Route LLM calls through one send_message() across OpenAI-compatible providers and Anthropic's native Messages API; keep a JSONL ledger of every request and response for offline cost reconciliation.
Project description
llm-router-ledger
Route any LLM call through one send_message() and keep a JSONL ledger
of every request and response for offline cost reconciliation.
Provider support
| Status | Adapter | Providers |
|---|---|---|
| Supported | direct | Anthropic |
| Supported | OpenAI-compat | Azure OpenAI, DeepSeek, Local Ollama, MiniMax, OpenAI, OpenRouter, Qwen, Zhipu / GLM |
| Supported | via OpenRouter | ByteDance Seed, Xiaomi MiMo |
| Planned | direct | Gemini |
- All "Supported" rows in 0.1.2 are live-smoke-verified end-to-end.
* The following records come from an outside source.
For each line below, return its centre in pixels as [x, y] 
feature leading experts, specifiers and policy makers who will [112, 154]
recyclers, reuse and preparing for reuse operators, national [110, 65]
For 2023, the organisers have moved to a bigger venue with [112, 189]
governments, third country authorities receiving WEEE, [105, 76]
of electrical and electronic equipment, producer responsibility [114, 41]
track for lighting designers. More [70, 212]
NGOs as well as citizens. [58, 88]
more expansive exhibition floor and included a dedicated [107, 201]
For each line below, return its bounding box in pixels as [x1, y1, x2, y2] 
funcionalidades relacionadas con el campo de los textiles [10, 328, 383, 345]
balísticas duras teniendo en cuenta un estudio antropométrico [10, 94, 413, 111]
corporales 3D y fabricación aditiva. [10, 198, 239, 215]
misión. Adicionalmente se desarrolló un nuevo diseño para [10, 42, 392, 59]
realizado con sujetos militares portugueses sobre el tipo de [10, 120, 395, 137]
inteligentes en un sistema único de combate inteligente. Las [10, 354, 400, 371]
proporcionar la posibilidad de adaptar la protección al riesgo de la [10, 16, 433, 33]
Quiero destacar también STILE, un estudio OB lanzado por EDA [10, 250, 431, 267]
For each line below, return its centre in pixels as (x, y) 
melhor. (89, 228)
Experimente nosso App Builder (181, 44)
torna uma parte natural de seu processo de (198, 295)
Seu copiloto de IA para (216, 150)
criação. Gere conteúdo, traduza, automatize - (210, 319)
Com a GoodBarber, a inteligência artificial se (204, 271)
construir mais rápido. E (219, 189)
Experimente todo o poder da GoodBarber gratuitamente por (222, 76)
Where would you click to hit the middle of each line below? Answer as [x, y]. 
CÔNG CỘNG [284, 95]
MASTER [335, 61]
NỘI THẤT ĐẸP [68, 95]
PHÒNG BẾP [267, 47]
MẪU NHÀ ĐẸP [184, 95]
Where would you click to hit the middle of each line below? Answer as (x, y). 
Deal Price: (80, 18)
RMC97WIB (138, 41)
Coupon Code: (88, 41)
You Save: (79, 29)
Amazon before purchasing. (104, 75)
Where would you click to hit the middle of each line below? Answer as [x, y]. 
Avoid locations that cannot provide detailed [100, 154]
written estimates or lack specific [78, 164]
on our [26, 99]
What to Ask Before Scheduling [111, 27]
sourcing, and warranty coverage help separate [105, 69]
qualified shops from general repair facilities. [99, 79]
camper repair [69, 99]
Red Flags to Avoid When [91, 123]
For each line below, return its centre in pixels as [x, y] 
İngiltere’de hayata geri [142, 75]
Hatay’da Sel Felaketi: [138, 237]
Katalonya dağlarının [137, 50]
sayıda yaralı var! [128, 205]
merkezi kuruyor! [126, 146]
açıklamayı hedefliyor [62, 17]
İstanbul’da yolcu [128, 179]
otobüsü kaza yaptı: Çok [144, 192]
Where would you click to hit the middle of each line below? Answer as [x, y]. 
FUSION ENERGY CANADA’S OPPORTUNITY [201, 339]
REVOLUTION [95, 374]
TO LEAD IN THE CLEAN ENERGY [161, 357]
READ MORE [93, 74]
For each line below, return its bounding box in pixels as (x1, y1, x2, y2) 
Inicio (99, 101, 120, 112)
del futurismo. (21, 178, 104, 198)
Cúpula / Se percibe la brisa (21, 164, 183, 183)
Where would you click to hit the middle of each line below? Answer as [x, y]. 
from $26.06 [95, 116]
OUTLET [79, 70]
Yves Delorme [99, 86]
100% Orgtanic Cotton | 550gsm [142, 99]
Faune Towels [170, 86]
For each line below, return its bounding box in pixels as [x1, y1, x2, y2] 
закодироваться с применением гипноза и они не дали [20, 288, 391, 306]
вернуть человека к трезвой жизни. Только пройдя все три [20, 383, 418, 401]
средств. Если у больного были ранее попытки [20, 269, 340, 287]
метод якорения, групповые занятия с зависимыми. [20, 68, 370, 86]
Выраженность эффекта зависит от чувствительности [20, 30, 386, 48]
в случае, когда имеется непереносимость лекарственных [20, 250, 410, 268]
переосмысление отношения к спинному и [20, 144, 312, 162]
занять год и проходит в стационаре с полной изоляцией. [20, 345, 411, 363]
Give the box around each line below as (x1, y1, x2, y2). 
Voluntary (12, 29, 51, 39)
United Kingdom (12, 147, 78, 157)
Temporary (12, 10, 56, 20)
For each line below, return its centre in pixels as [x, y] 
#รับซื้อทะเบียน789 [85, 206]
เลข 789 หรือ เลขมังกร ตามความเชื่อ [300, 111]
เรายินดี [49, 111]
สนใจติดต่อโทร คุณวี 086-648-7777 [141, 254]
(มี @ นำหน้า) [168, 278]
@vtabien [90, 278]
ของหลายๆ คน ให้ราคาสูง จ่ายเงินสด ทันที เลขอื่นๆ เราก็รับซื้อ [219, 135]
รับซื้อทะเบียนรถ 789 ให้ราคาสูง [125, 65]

- Anthropic requires the optional
[anthropic]extra:uv pip install llm-router-ledger[anthropic]. - For ByteDance Seed and Xiaomi MiMo, use
provider: openrouterwith the appropriate model id.
Install
uv pip install llm-router-ledger
Quickstart
Set OPENROUTER_API_KEY in .env and create llm_endpoints.yaml in the working directory. The fastest path is to copy examples/llm_endpoints.example.yaml to llm_endpoints.yaml in your working directory and edit it.
from llm_router_ledger import UsageTracker, send_message
tracker = UsageTracker(
log_path="logs/usage.jsonl",
project_id="my-blog",
)
text, usage, gen_id = send_message(
endpoint_name="openrouter-mimo-v2-flash",
system="You are concise.",
user="Explain prompt caching in two sentences.",
tracker=tracker,
)
Or against a local Ollama server, with no API costs:
text, usage, gen_id = send_message(
endpoint_name="local-llama",
system="You are concise.",
user="Explain prompt caching in two sentences.",
tracker=tracker,
)
send_message()returns(response_text, usage_dict, generation_id).UsageTrackerappends pairedllm_request/llm_responseevents to the JSONL log, stamped withproject_id,run_tag,run_label, andpurposefor later grouping.
JSONL ledger schema
UsageTrackerwrites two events persend_message()call: anllm_requestbefore the call, and anllm_responseafter.- Both share a
request_idso they can be paired. Top-level fields on each event includeproject_id,provider,model,purpose,run_tag,run_label, andtimestamp. - The
llm_responseevent additionally carriesusage(withprompt_tokens,completion_tokens,total_tokens) and a response preview.
Identifying a response for billing reconciliation: the response id is routed to one of two fields based on prefix:
generation_id: set when the id starts with"gen-"(OpenRouter convention). Use this when joining against OpenRouter's CSV export, which calls the columngeneration_id.provider_response_id: set for everything else. OpenAI, Azure OpenAI, Ollama, and most direct-provider endpoints return ids like"chatcmpl-..."that land here. Use this when joining against OpenAI-family billing exports or any provider-native log that exposes a chat completion id.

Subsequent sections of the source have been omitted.